Homepage for IRLS612

Martin Frické

Material may be added or changed on a continuing basis. One file that will remain untouched throughout is that containing the course requirements.


Enrollment in this class and class size.

 

The graduate college usually cancels classes that have 7 students or less enrolled, and cap a class at the upper limit of 35 students. I am already teaching two classes in Fall 1998 and this will be the third. If less than 10 students enroll in this class, it will be canceled and run again at the first opportunity, possibly Spring 1999. In the past, 10 students or more typically do join it, so I am expecting the class to run. If it does not, we will write to all those that have signed up for it.

General overview

 

The study of expert systems is a sub-discipline of artificial intelligence, and the latter is the attempt to use computers and computer programs to do tasks which require intelligence. Expert systems are programs that reason; but what distinguishes them from general purpose reasoners or theorem provers is that they use domain specific knowledge-- that is, they have an expertise in a certain area or subject matter. A particular expert system may have some expertise concerning medical diagnosis-- this does not mean that it is also expert on other matters, for example, on determining where to locate a drilling rig when searching for oil.
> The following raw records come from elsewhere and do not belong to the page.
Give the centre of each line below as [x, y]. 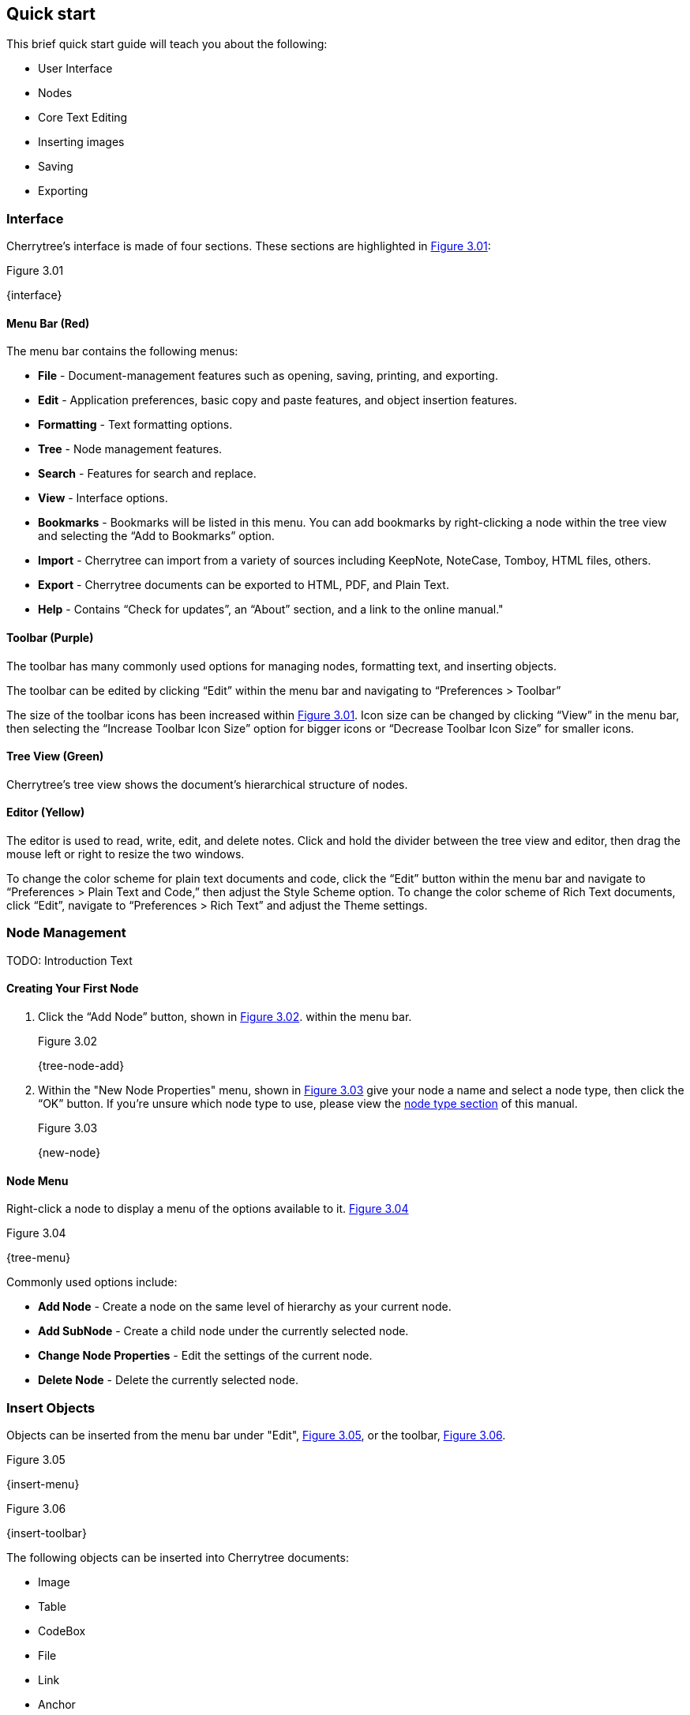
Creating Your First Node [73, 989]
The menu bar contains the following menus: [122, 351]
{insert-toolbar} [47, 1533]
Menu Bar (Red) [48, 323]
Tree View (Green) [55, 756]
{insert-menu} [43, 1484]
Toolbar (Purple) [50, 638]
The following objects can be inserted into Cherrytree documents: [178, 1557]
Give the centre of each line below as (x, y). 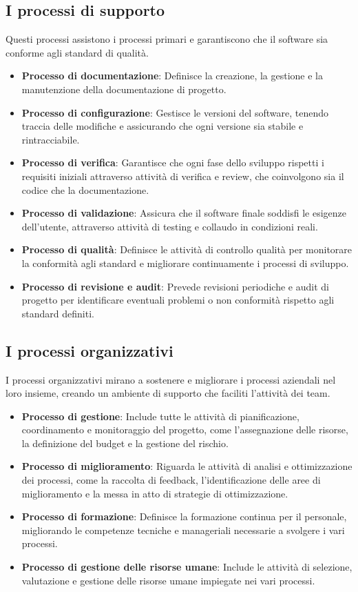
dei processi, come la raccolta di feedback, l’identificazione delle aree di (171, 480)
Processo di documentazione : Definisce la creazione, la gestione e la (172, 76)
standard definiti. (58, 313)
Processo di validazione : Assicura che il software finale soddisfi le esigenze (184, 213)
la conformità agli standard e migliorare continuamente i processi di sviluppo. (185, 263)
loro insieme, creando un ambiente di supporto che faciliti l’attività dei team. (168, 393)
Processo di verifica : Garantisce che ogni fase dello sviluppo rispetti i (173, 162)
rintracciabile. (51, 139)
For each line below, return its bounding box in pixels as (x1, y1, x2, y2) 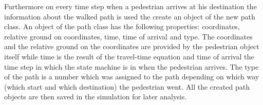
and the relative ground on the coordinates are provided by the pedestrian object (4, 41, 259, 52)
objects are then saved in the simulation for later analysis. (4, 91, 187, 102)
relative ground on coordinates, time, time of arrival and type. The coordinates (4, 31, 253, 41)
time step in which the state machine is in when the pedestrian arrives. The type (4, 61, 259, 72)
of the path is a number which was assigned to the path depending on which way (4, 71, 259, 82)
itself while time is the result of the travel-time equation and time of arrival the (4, 51, 254, 61)
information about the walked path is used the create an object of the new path (4, 11, 255, 22)
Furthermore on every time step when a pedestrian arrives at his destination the (4, 1, 257, 11)
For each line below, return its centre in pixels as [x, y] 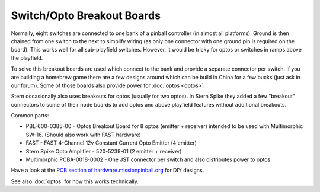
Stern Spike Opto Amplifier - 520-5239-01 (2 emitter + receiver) [104, 151]
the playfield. [27, 58]
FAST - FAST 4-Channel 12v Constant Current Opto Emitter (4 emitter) [111, 143]
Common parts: [30, 116]
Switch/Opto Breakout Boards [86, 15]
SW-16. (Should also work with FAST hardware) [84, 135]
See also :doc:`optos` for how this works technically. [75, 181]
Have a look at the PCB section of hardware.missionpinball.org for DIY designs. [108, 170]
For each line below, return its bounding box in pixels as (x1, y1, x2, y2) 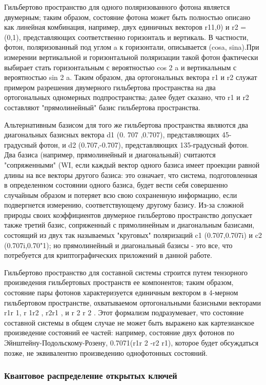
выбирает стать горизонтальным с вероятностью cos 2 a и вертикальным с (4, 62, 237, 72)
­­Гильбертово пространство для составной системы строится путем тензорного (4, 267, 248, 277)
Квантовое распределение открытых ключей (4, 369, 177, 382)
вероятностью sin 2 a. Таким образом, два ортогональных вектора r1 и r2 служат (4, 72, 257, 83)
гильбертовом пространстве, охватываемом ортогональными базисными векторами (4, 297, 261, 308)
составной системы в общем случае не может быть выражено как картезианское (4, 317, 254, 328)
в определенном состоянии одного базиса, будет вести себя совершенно (4, 179, 228, 190)
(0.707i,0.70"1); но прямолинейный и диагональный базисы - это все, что (4, 239, 233, 250)
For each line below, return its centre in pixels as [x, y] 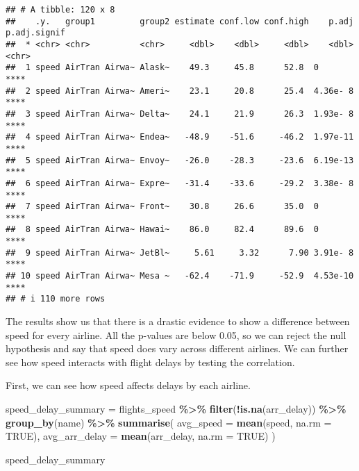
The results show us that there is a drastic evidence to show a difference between [178, 321]
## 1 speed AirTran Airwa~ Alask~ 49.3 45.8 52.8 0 [162, 68]
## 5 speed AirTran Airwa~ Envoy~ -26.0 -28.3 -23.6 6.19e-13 [180, 160]
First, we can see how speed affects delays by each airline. [128, 385]
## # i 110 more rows [56, 299]
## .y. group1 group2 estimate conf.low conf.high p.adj [180, 21]
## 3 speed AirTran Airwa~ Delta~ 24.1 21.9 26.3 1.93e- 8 [180, 114]
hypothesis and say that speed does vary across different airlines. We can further [177, 348]
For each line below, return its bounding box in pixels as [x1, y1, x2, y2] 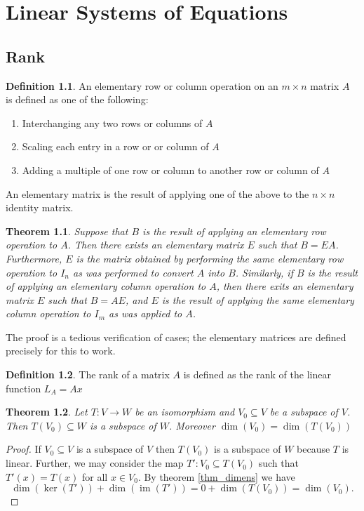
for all [82, 469, 108, 484]
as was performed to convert [73, 265, 194, 279]
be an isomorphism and [135, 404, 235, 419]
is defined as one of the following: [6, 92, 149, 107]
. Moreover [168, 418, 215, 432]
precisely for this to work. [6, 343, 116, 358]
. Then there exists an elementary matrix [67, 237, 244, 252]
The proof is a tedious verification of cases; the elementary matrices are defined [6, 329, 346, 344]

Expert systems have had a chequered history. They failed to live up to exaggerated promises that were made on their behalf when they first appeared. Yet they have had occasional successes. And they seem to be making a bit of a come back. There is much talk these days of 'agents'. These are pieces of software that work autonomously on behalf of the User (or of other agents). Typically agents will interact with their environment and reason to carry out their tasks. Such agents will contain expert systems (or something very similar). An illustration of an agent at work with information resources might be that of a self-contained computer program that goes off on its own down a network, perhaps the Internet, and returns with material to meet your information needs.

Study of expert systems and agents can only go so far by reading about them. Really you need some practical hands on experience (for the systems frequently do not work as you expect them to). This 'hands-on' need gives us a problem: which development environments to use. An assumption that is made is that students in this course have no computer or computer science background. The prototypes of most expert systems have been written in one of the two artificial intelligence languages, LISP or Prolog. And in the past students in this course have been taught one or the other. But this approach is slow to getting to the actual expert systems. What we will try this fall is to use the CLIPS system for the expert systems and CLIPS and Java for agents. [These are readily available for all computing platforms.] I am hoping that students will have to think primarily about rules (that is, items of the form 'If A then B', for example 'If you have a temperature, you are sick') and that all other technicalities can be pushed to the background.

Students will gain an initial familiarity with CLIPS. Then we will look at standard techniques including production rule systems, pattern matching, forward and backward chaining and reasoning under conditions of uncertainty. In the second third of the course, students will be encouraged to work in teams, to seek out problems in information resources that would benefit from expert system approaches, and to write suitable expert systems. In the final third, we will look at intelligent agents on the Internet.

The course as a whole will make extensive use of computers and will have substantial academic content. It is assumed that a student in this course has NO previous background in computing.

More on agents

 

University of Maryland Baltimore County Agent Web

What is the idea of agency, as it is used in software?

  • autonomy-- agents operate without the direct intervention of humans or others, and have some kind of control over their actions and internal state
  • communicate with humans and other agents
  • intentionality (working toward a goal)
  • sense details of environment and their own state
  • react appropriately
  • take initiative
  • exist continuously over a reasonably time period; they do not just run a single quick computation and stop (in contrast to a calculator, say)

Sometimes folk want to go further and ascribe some other properties to agents, especially human intentional ones (like 'believe', 'hope', 'think')

  • rationality, act appropriately towards achieving its goals
  • adaptivity: an agent should be able to adjust itself to the habits, working methods and preferences of its User;
  • mobility: the ability of an agent to move around an electronic network;
  • benevolence: is the assumption that agents do not have conflicting goals, and that every agent will therefore always try to do what is asked of it;  
  • collaboration: an agent should not unthinkingly accept (and execute) instructions, but should take into account that the human user makes mistakes (e.g. give an order that contains conflicting goals), omits important information and/or provides ambiguous information. For instance, an agent should check things by asking questions to the user, or use a built-up user model to solve problems like these. An agent should even be allowed to refuse to execute certain tasks because (for instance) they would put an unacceptable high load on the network resources or because it would cause damage to other users.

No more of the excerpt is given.